Task requirements: Copy word for word the lines in the records below, starting at the line with "below as [x1, y1, x2, y2]." and ending at the line with "Ricardo M. Souto, Javier". Skip the pictures.

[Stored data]

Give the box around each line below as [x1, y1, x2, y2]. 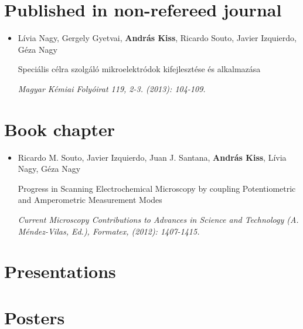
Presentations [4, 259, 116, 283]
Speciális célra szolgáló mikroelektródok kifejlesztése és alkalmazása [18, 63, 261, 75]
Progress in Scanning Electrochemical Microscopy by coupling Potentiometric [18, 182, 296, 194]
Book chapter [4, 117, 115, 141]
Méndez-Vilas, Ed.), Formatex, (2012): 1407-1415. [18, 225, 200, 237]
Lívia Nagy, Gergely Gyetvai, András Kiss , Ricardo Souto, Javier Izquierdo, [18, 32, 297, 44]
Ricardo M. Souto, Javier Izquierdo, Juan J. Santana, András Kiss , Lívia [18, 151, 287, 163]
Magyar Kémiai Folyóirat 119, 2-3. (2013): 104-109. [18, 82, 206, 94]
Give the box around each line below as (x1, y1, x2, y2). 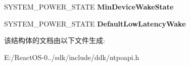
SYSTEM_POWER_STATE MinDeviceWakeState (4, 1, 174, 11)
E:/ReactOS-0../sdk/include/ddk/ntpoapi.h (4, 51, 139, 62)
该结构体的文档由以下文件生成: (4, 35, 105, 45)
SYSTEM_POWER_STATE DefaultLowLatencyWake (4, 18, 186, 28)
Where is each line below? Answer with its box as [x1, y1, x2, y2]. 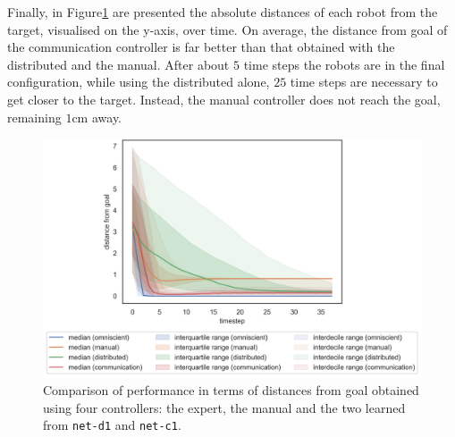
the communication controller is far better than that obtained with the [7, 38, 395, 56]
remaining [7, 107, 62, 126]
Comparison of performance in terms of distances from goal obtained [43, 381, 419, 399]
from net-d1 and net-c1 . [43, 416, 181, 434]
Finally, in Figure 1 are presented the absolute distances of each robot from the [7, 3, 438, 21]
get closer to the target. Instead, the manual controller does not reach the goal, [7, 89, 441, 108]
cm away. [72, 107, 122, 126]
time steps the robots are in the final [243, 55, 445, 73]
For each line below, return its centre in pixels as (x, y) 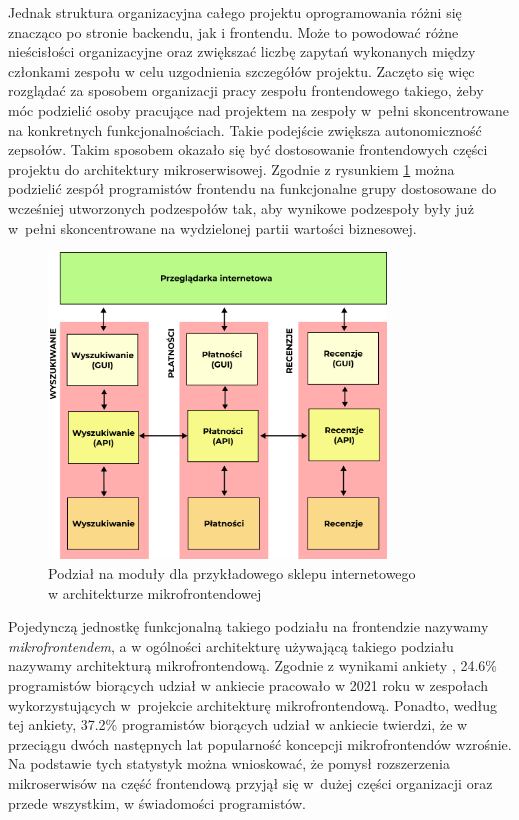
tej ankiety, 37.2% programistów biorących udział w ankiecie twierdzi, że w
...
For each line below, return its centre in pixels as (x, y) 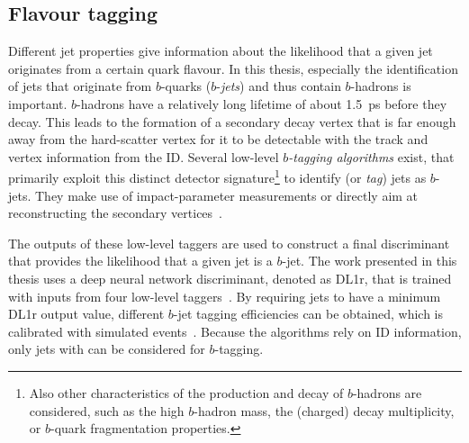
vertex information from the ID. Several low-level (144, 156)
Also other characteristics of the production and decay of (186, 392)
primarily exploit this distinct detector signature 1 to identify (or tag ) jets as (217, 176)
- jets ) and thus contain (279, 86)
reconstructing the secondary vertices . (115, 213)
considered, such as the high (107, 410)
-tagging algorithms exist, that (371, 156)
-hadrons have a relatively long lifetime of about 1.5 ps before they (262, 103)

Expected output:
Give the box around each line below as [x1, y1, x2, y2]. 
Presentations [4, 259, 116, 283]
Speciális célra szolgáló mikroelektródok kifejlesztése és alkalmazása [18, 63, 261, 75]
Progress in Scanning Electrochemical Microscopy by coupling Potentiometric [18, 182, 296, 194]
Book chapter [4, 117, 115, 141]
Méndez-Vilas, Ed.), Formatex, (2012): 1407-1415. [18, 225, 200, 237]
Lívia Nagy, Gergely Gyetvai, András Kiss , Ricardo Souto, Javier Izquierdo, [18, 32, 297, 44]
Ricardo M. Souto, Javier Izquierdo, Juan J. Santana, András Kiss , Lívia [18, 151, 287, 163]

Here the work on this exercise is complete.